High frequency trading (HFT) and other practices by which traders are leveraging financial and technological advantages for their own gain, are harming small- and mid-cap companies as well as retail and institutional investors, Jos Schmitt, president of Aequitas Innovations Inc. told a meeting of the Economic Club of Canada in Toronto Monday.
Aequitas is in the process of launching an alternative stock exchange to be called the Aequitas Neo Exchange, currently making its way through the regulatory hoops. Backed by a group of the country’s largest firms, including Royal Bank of Canada, BCE Inc., CI Financial Corp. (all of Toronto) and IG Investment Management Ltd. of Winnipeg, the new exchange is hoping to be open for business next year.
“Currently, it is a major problem for small and mid-size companies to raise capital,” Schmitt said. “It is difficult for investors to find liquidity, and who wants to sit in a company for nine years?”
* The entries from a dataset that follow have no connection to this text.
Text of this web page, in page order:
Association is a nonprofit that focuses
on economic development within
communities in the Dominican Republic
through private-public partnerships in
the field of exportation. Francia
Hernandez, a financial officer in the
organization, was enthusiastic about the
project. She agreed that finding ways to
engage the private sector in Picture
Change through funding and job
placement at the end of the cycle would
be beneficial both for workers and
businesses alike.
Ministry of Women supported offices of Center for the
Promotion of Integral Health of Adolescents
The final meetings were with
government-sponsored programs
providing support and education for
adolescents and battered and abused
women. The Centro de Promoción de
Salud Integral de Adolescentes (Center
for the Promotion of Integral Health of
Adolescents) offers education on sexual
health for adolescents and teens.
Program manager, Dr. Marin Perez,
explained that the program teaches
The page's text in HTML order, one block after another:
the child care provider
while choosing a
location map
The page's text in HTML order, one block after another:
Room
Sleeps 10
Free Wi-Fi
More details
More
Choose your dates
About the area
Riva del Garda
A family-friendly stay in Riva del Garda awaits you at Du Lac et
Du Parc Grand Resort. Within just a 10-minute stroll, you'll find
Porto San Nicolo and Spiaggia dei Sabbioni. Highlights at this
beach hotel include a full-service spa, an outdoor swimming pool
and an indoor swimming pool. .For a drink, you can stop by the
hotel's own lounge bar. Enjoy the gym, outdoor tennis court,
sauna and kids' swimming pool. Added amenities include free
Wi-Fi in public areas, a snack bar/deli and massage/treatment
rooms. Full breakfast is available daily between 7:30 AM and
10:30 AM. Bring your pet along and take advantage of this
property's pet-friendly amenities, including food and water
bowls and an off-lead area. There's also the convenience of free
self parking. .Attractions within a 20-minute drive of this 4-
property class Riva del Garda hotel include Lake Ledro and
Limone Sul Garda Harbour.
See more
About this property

To help small and mid-size issuers and their investors, Aequitas plans to build a private securities platform separate from the exchange to raise needed funding for smaller companies. Only accredited and other qualified investors will be authorized to participate, thereby limiting the marketplace for these higher risk companies to risk-tolerant investors, Schmitt said. The platform will allow companies looking for funding to hook up with investors looking for opportunities, even if the company is based in Ontario and the investors may be in British Columbia, he said.
“We will complement this fund-raising service with a secondary private securities trading platform that will provide these investors with liquidity and transparency,” Schmitt said. “We will do this by acknowledging and embracing the critical role played by dealers, not by enabling disintermediation.”
Debate about such issues as HFT and the “sound bites” that are emanating from it, are stoking a fundamental distrust of the financial industry and a belief that stock markets are stacked against investors, Schmitt said.
“Isn’t it mind-boggling and very telling, that after almost two years now of bullish markets, the retail investor is still only tip-toeing in our markets?” he said.
A practice particularly harmful to long-term investors is technological front running, a predatory HFT tactic that leverages preferential access to information through faster communication networks and internal processing capabilities, he said.
“Long-term investors, remember them?” he said. “They allocate capital to build personal financial security, they provide firms with the means to develop and contribute to economic growth and employment. They are the heart of the markets. It is their confidence that we should be striving to gain.”
He says this kind of damaging predatory trading is also squeezing out legitimate market makers who are committed to liquidity provision, “and they are taking their real and very essential liquidity with them.”
“Let me tell you, issuers are starting to realize something is wrong, particularly the small and mid-sized companies,” he said. “They realize that as a consequence of high frequency trading, the erosion of committed market making and the investor confidence crisis, liquidity is concentrating more and more on a sub-set of large cap stocks, which are already liquid.”
He added that as a result of ongoing cost pressures in the industry, dealers are reducing sales support and research when it comes to small and mid-size companies, despite their critical role in sustaining active markets.
“Companies going public are failing at increasing rates as more deals are withdrawn or priced below their initial filing range, and trading below their offer price,” he said.
Aequitas’ solutions include using order routing technology to protect clients from parties taking advantage of the different speeds at which the marketplace processes orders, as well as providing a “dark pool” to facilitate trading of large orders while minimizing information leakage.